Cofactors are permanently regenerated while the process is running
The completely new approach taken by the researchers depends not only on the ability to drive an enzymatic reaction sequence successfully using electricity, but involves a highly innovative module: For the reactions to take place as intended and ultimately lead to the highest possible product yield, a continuous “doping” feed for the enzyme is needed in the form of suitable functional cofactors. These small organic molecules are used up in the course of each reaction and need to be regenerated in order to be used again. Not regenerating them is very costly and therefore uneconomical for the industry. That is why the eBioCO2n experts have found a way to regenerate them, in theory an unlimited number of times, within the same reaction systems in the hydrogels by using electricity. “A cofactor should really only need to be fed into the system once in order to be regenerated automatically again and again.
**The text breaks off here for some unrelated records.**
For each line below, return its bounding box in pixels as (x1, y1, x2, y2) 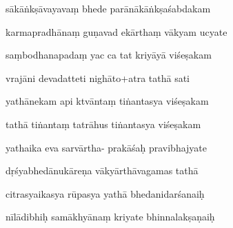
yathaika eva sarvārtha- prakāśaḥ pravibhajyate (6, 140, 207, 154)
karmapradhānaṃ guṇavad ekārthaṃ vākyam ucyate (6, 24, 227, 39)
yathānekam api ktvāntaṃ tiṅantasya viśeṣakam (6, 94, 209, 108)
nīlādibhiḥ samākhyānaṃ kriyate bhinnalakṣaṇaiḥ (6, 209, 215, 224)
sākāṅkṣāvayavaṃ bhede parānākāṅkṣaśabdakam (6, 1, 211, 15)
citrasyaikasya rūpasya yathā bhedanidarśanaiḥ (6, 186, 205, 200)
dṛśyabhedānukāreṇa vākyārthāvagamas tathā (6, 163, 199, 178)
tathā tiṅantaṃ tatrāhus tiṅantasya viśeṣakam (6, 116, 201, 131)
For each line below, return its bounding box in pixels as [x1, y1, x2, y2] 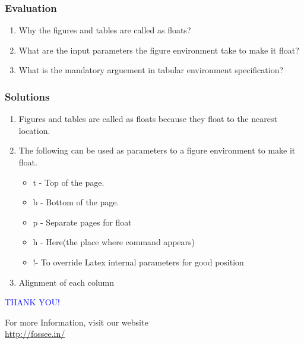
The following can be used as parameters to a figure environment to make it [18, 144, 296, 157]
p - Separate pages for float [33, 215, 132, 228]
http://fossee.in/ [5, 327, 65, 340]
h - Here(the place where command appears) [33, 236, 195, 248]
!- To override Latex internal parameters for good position [33, 255, 244, 268]
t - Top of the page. [33, 176, 104, 188]
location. [18, 124, 50, 136]
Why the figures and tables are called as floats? [18, 24, 191, 36]
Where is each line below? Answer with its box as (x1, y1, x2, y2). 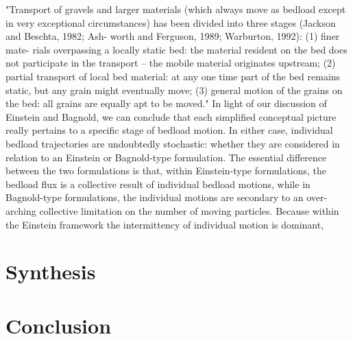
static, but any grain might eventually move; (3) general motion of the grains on (5, 82, 343, 97)
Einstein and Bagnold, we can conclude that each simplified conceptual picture (5, 109, 337, 124)
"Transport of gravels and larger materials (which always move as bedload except (5, 2, 346, 16)
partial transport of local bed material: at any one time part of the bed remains (5, 69, 341, 83)
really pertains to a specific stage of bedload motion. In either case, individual (5, 123, 333, 137)
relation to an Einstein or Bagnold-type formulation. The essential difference (5, 150, 327, 164)
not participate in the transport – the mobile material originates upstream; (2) (5, 56, 336, 70)
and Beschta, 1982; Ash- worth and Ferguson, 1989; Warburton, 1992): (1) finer (5, 29, 340, 43)
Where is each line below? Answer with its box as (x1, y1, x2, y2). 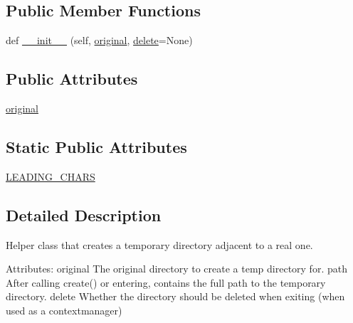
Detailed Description (6, 203, 162, 226)
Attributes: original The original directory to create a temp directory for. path (6, 261, 347, 276)
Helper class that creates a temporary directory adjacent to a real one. (6, 237, 313, 252)
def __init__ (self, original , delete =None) (6, 33, 193, 48)
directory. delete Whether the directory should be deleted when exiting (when (6, 289, 345, 304)
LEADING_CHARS (6, 169, 95, 184)
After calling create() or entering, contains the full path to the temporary (6, 275, 326, 290)
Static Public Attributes (6, 135, 187, 157)

In practice, though, it doesn’t work quite as well as that because the cofactor does not remain stable indefinitely – but it does last a very long time,” says Richter.
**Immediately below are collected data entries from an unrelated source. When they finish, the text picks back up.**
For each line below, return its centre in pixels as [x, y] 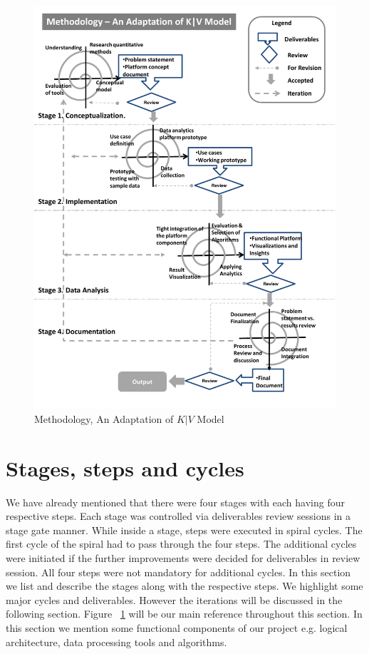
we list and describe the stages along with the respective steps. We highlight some [184, 586]
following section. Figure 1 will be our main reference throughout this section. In [184, 614]
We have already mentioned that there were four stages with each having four [175, 502]
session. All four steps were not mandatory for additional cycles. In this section [178, 572]
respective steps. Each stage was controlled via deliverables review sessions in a [178, 516]
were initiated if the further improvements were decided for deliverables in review [183, 558]
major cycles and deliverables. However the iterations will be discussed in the [174, 599]
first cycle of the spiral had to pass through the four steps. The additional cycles [181, 544]

The researchers have a whole set of different enzymes available to them for the bioelectrocatalytic cofactor recycling process, discovered through from different organisms. The spectrum of these biomolecules could be extended on a modular basis for additional work, depending on the application, and used as a platform system. “Practically any enzyme could be selected from bioinformatic databases, manufactured by biotechnological means and incorporated into the hydrogels,” says Richter. “This could conceivably allow different biobased fine chemicals to be produced. These fine chemicals could then be expanded through further enzyme cascades so they could practically be diversified as much as necessary.” This is where the expertise of the Marburg MPI in particular comes in. If this can be scaled accordingly, the platform technology could become a promising business model for the chemical industry.
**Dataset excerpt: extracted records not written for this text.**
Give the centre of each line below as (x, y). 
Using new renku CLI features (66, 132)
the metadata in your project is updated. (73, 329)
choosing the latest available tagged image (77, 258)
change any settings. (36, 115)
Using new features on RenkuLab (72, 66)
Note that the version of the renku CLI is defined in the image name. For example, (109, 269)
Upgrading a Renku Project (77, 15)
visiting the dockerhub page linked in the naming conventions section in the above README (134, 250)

Platform system to be expandable and scalable without limitation
With bioinspired laboratory CO2 fixation, Fraunhofer IGB could carboxylate a coenzyme A derivative, a biomolecule that is important in many metabolic processes. “This has so far been the most challenging molecule to fix CO2 to by biocatalytic means,” says Richter. “Using this technology to modify such a large and structurally sophisticated substance is no small matter.” The latest challenge for the researchers is now to prove that their idea works in a reliable and scalable way and can be expanded on a modular basis. The mood at Fraunhofer IGB is optimistic, however, particularly in light of a well functioning interdisciplinary team, the researcher emphasizes. Industry partners will be brought in for follow-up projects as soon as possible.